▸ **Problem to solve**:
Drop the pictures and repeat the remaining data exactly.

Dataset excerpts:
▬▬▬▬▬▬▬▬▬▬

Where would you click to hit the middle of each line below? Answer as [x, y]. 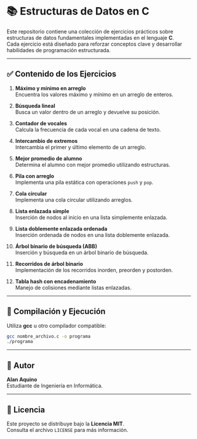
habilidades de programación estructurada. [59, 50]
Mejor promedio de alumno [49, 158]
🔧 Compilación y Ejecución [56, 312]
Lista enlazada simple [42, 211]
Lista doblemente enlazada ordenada [61, 228]
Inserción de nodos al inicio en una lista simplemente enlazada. [91, 217]
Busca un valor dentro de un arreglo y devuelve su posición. [87, 112]
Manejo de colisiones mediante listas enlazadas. [73, 287]
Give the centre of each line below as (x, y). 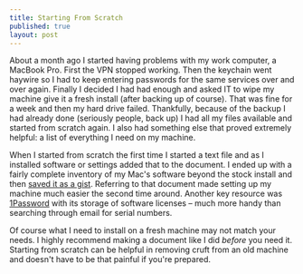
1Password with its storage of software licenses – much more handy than (145, 203)
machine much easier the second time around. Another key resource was (146, 194)
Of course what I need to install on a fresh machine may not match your (143, 230)
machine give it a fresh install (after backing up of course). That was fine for (151, 99)
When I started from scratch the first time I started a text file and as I (137, 155)
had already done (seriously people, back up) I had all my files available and (151, 118)
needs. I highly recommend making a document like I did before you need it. (151, 240)
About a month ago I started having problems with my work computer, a (143, 61)
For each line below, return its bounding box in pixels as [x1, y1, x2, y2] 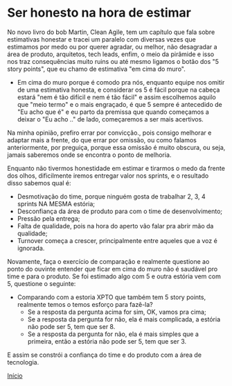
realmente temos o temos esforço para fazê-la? [17, 300, 154, 308]
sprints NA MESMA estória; [17, 199, 96, 208]
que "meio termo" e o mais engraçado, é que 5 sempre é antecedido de [17, 100, 223, 108]
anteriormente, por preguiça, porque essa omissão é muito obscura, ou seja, [7, 143, 226, 151]
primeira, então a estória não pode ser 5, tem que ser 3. [27, 337, 187, 345]
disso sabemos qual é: [7, 178, 71, 187]
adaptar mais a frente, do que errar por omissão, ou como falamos [7, 135, 197, 144]
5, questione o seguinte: [7, 279, 76, 287]
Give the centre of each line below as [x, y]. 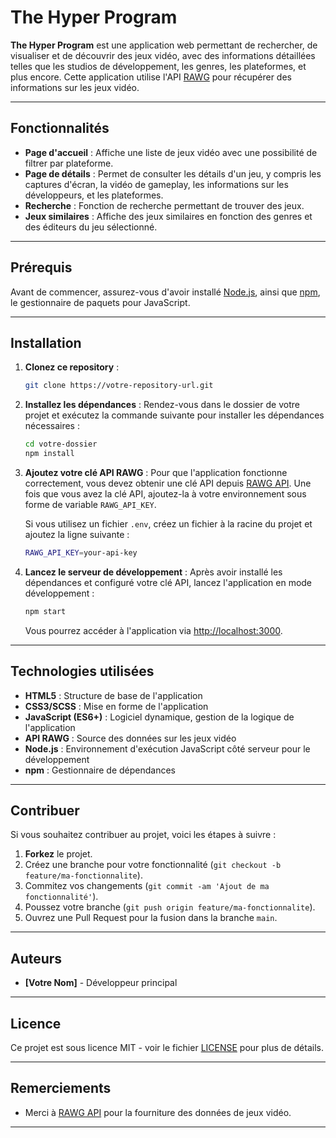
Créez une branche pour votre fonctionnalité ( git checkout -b [153, 865]
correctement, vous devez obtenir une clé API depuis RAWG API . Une [168, 483]
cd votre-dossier [61, 444]
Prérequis [41, 267]
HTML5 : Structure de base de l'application [113, 695]
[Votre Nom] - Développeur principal [101, 983]
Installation [46, 342]
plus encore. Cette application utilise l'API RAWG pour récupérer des [151, 77]
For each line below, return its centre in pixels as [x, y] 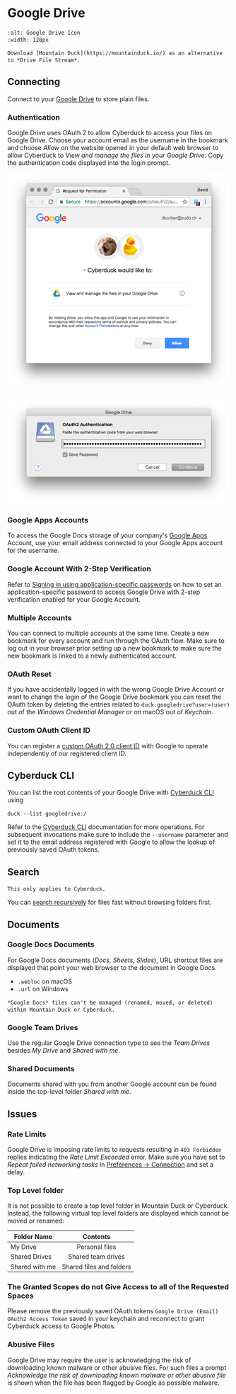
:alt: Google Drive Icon [44, 33]
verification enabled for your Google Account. [74, 599]
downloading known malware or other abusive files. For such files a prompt [117, 1367]
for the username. [34, 551]
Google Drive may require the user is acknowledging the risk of [99, 1360]
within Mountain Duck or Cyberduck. [61, 1010]
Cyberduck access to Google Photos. [62, 1326]
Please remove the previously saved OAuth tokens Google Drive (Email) [113, 1311]
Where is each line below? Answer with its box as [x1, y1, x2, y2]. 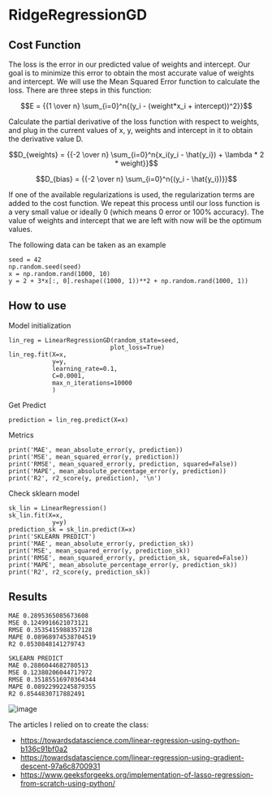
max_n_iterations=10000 [51, 379, 132, 387]
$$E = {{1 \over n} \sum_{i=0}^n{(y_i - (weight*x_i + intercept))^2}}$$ [19, 101, 253, 110]
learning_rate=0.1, [51, 364, 118, 372]
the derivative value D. [8, 134, 84, 144]
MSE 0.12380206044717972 [8, 668, 93, 677]
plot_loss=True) [110, 343, 165, 351]
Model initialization [8, 321, 71, 330]
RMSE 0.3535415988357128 [8, 626, 93, 634]
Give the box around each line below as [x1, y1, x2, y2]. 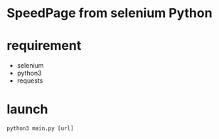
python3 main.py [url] [6, 125, 74, 133]
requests [16, 76, 43, 85]
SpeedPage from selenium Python [6, 5, 213, 21]
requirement [6, 38, 82, 54]
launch [6, 101, 48, 118]
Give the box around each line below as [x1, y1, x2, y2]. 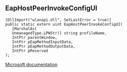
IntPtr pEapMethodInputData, [12, 39, 73, 44]
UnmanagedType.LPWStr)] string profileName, [12, 30, 107, 36]
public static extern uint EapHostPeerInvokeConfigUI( [5, 22, 123, 27]
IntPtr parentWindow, [12, 35, 57, 40]
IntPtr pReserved [12, 48, 49, 53]
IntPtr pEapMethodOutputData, [12, 44, 76, 49]
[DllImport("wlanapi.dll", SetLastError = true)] [5, 17, 112, 22]
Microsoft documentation [5, 61, 58, 67]
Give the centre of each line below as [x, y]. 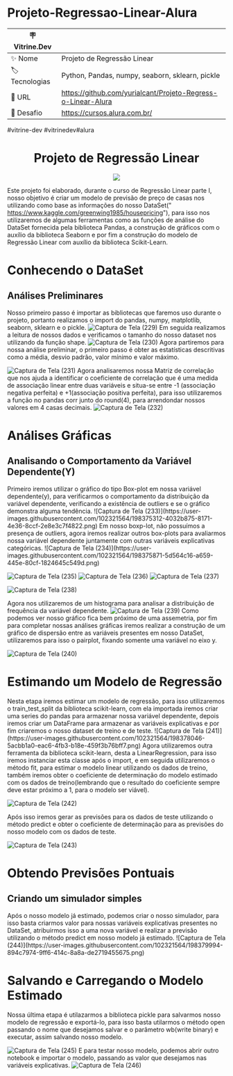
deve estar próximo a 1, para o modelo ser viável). [78, 790]
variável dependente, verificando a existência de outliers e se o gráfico [109, 503]
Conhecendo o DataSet [75, 270]
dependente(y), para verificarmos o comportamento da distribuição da [108, 496]
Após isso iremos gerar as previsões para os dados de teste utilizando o [110, 816]
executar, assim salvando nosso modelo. [65, 1037]
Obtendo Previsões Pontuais [91, 873]
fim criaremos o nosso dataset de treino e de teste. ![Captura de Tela [106, 730]
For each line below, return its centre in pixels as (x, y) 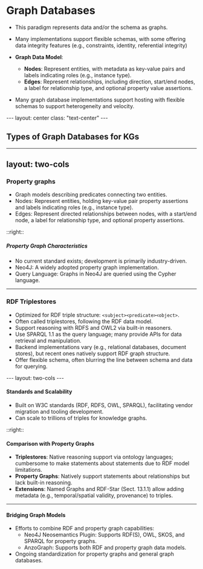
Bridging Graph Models (36, 515)
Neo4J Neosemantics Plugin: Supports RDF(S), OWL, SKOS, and (105, 535)
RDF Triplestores (31, 301)
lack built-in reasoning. (43, 483)
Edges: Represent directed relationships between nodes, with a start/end (106, 214)
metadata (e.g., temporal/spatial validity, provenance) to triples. (94, 495)
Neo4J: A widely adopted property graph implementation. (87, 268)
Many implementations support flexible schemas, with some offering (100, 39)
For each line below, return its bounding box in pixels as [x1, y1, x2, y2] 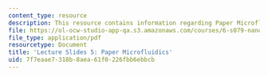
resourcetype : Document [8, 41, 88, 49]
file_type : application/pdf [8, 33, 102, 42]
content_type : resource [8, 11, 88, 20]
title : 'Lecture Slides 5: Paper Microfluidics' [8, 48, 173, 56]
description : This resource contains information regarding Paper [8, 19, 234, 27]
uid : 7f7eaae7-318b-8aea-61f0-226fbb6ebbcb [8, 56, 156, 64]
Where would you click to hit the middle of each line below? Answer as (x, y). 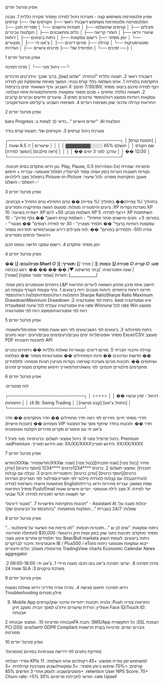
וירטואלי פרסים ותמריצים (28, 235)
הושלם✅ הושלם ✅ (22, 182)
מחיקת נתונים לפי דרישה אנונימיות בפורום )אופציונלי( (53, 651)
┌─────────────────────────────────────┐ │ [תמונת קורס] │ (81, 140)
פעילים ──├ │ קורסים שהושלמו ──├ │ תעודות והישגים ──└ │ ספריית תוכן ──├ (79, 27)
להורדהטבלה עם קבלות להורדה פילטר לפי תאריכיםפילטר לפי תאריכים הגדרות (76, 478)
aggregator (16, 554)
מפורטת (13, 632)
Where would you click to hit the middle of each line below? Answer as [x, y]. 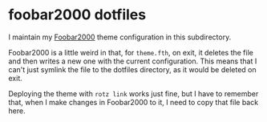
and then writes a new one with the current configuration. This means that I [133, 61]
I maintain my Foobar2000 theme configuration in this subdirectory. [120, 37]
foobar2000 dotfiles [77, 15]
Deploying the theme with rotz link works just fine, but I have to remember [133, 93]
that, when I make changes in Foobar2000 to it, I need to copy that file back [133, 102]
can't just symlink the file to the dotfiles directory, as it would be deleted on [132, 69]
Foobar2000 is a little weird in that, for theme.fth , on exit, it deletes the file [131, 52]

▬▬▬▬▬▬▬▬▬▬

▸ **Answer section**:
Where would you click to hit the middle of each line below? Answer as [x, y]. 
habilidades de programación estructurada. [59, 50]
Mejor promedio de alumno [49, 158]
🔧 Compilación y Ejecución [56, 312]
Lista enlazada simple [42, 211]
Lista doblemente enlazada ordenada [61, 228]
Inserción de nodos al inicio en una lista simplemente enlazada. [91, 217]
Busca un valor dentro de un arreglo y devuelve su posición. [87, 112]
Manejo de colisiones mediante listas enlazadas. [73, 287]
Give the centre of each line below as (x, y). 
1Password with its storage of software licenses – much more handy than (145, 203)
machine much easier the second time around. Another key resource was (146, 194)
Of course what I need to install on a fresh machine may not match your (143, 230)
machine give it a fresh install (after backing up of course). That was fine for (151, 99)
When I started from scratch the first time I started a text file and as I (137, 155)
had already done (seriously people, back up) I had all my files available and (151, 118)
needs. I highly recommend making a document like I did before you need it. (151, 240)
About a month ago I started having problems with my work computer, a (143, 61)
For each line below, return its bounding box in pixels as [x1, y1, x2, y2] 
realmente temos o temos esforço para fazê-la? [17, 300, 154, 308]
sprints NA MESMA estória; [17, 199, 96, 208]
que "meio termo" e o mais engraçado, é que 5 sempre é antecedido de [17, 100, 223, 108]
anteriormente, por preguiça, porque essa omissão é muito obscura, ou seja, [7, 143, 226, 151]
primeira, então a estória não pode ser 5, tem que ser 3. [27, 337, 187, 345]
disso sabemos qual é: [7, 178, 71, 187]
adaptar mais a frente, do que errar por omissão, ou como falamos [7, 135, 197, 144]
5, questione o seguinte: [7, 279, 76, 287]
Give the centre of each line below as [x, y]. 
Créez une branche pour votre fonctionnalité ( git checkout -b [153, 865]
correctement, vous devez obtenir une clé API depuis RAWG API . Une [168, 483]
cd votre-dossier [61, 444]
Prérequis [41, 267]
HTML5 : Structure de base de l'application [113, 695]
[Votre Nom] - Développeur principal [101, 983]
Installation [46, 342]
plus encore. Cette application utilise l'API RAWG pour récupérer des [151, 77]
For each line below, return its centre in pixels as [x, y] 
:alt: Google Drive Icon [44, 33]
verification enabled for your Google Account. [74, 599]
downloading known malware or other abusive files. For such files a prompt [117, 1367]
for the username. [34, 551]
Google Drive may require the user is acknowledging the risk of [99, 1360]
within Mountain Duck or Cyberduck. [61, 1010]
Cyberduck access to Google Photos. [62, 1326]
Please remove the previously saved OAuth tokens Google Drive (Email) [113, 1311]
Where is each line below? Answer with its box as [x1, y1, x2, y2]. 
max_n_iterations=10000 [51, 379, 132, 387]
$$E = {{1 \over n} \sum_{i=0}^n{(y_i - (weight*x_i + intercept))^2}}$$ [19, 101, 253, 110]
learning_rate=0.1, [51, 364, 118, 372]
the derivative value D. [8, 134, 84, 144]
MSE 0.12380206044717972 [8, 668, 93, 677]
plot_loss=True) [110, 343, 165, 351]
Model initialization [8, 321, 71, 330]
RMSE 0.3535415988357128 [8, 626, 93, 634]
Give the box around each line below as [x1, y1, x2, y2]. 
python3 main.py [url] [6, 125, 74, 133]
requests [16, 76, 43, 85]
SpeedPage from selenium Python [6, 5, 213, 21]
requirement [6, 38, 82, 54]
launch [6, 101, 48, 118]
Give the box around each line below as [x1, y1, x2, y2]. 
IntPtr pEapMethodInputData, [12, 39, 73, 44]
UnmanagedType.LPWStr)] string profileName, [12, 30, 107, 36]
public static extern uint EapHostPeerInvokeConfigUI( [5, 22, 123, 27]
IntPtr parentWindow, [12, 35, 57, 40]
IntPtr pReserved [12, 48, 49, 53]
IntPtr pEapMethodOutputData, [12, 44, 76, 49]
[DllImport("wlanapi.dll", SetLastError = true)] [5, 17, 112, 22]
Microsoft documentation [5, 61, 58, 67]
Give the centre of each line below as [x, y]. 
deve estar próximo a 1, para o modelo ser viável). [78, 790]
variável dependente, verificando a existência de outliers e se o gráfico [109, 503]
Conhecendo o DataSet [75, 270]
dependente(y), para verificarmos o comportamento da distribuição da [108, 496]
Após isso iremos gerar as previsões para os dados de teste utilizando o [110, 816]
executar, assim salvando nosso modelo. [65, 1037]
Obtendo Previsões Pontuais [91, 873]
fim criaremos o nosso dataset de treino e de teste. ![Captura de Tela [106, 730]
For each line below, return its centre in pixels as (x, y) 
Bridging Graph Models (36, 515)
Neo4J Neosemantics Plugin: Supports RDF(S), OWL, SKOS, and (105, 535)
RDF Triplestores (31, 301)
lack built-in reasoning. (43, 483)
Edges: Represent directed relationships between nodes, with a start/end (106, 214)
metadata (e.g., temporal/spatial validity, provenance) to triples. (94, 495)
Neo4J: A widely adopted property graph implementation. (87, 268)
Many implementations support flexible schemas, with some offering (100, 39)
For each line below, return its bounding box in pixels as [x1, y1, x2, y2] 
resourcetype : Document [8, 41, 88, 49]
file_type : application/pdf [8, 33, 102, 42]
content_type : resource [8, 11, 88, 20]
title : 'Lecture Slides 5: Paper Microfluidics' [8, 48, 173, 56]
description : This resource contains information regarding Paper [8, 19, 234, 27]
uid : 7f7eaae7-318b-8aea-61f0-226fbb6ebbcb [8, 56, 156, 64]
Where would you click to hit the middle of each line below? Answer as (x, y). 
וירטואלי פרסים ותמריצים (28, 235)
הושלם✅ הושלם ✅ (22, 182)
מחיקת נתונים לפי דרישה אנונימיות בפורום )אופציונלי( (53, 651)
┌─────────────────────────────────────┐ │ [תמונת קורס] │ (81, 140)
פעילים ──├ │ קורסים שהושלמו ──├ │ תעודות והישגים ──└ │ ספריית תוכן ──├ (79, 27)
להורדהטבלה עם קבלות להורדה פילטר לפי תאריכיםפילטר לפי תאריכים הגדרות (76, 478)
aggregator (16, 554)
מפורטת (13, 632)
Where would you click to hit the middle of each line below? Answer as [x, y]. 
and then writes a new one with the current configuration. This means that I [133, 61]
I maintain my Foobar2000 theme configuration in this subdirectory. [120, 37]
foobar2000 dotfiles [77, 15]
Deploying the theme with rotz link works just fine, but I have to remember [133, 93]
that, when I make changes in Foobar2000 to it, I need to copy that file back [133, 102]
can't just symlink the file to the dotfiles directory, as it would be deleted on [132, 69]
Foobar2000 is a little weird in that, for theme.fth , on exit, it deletes the file [131, 52]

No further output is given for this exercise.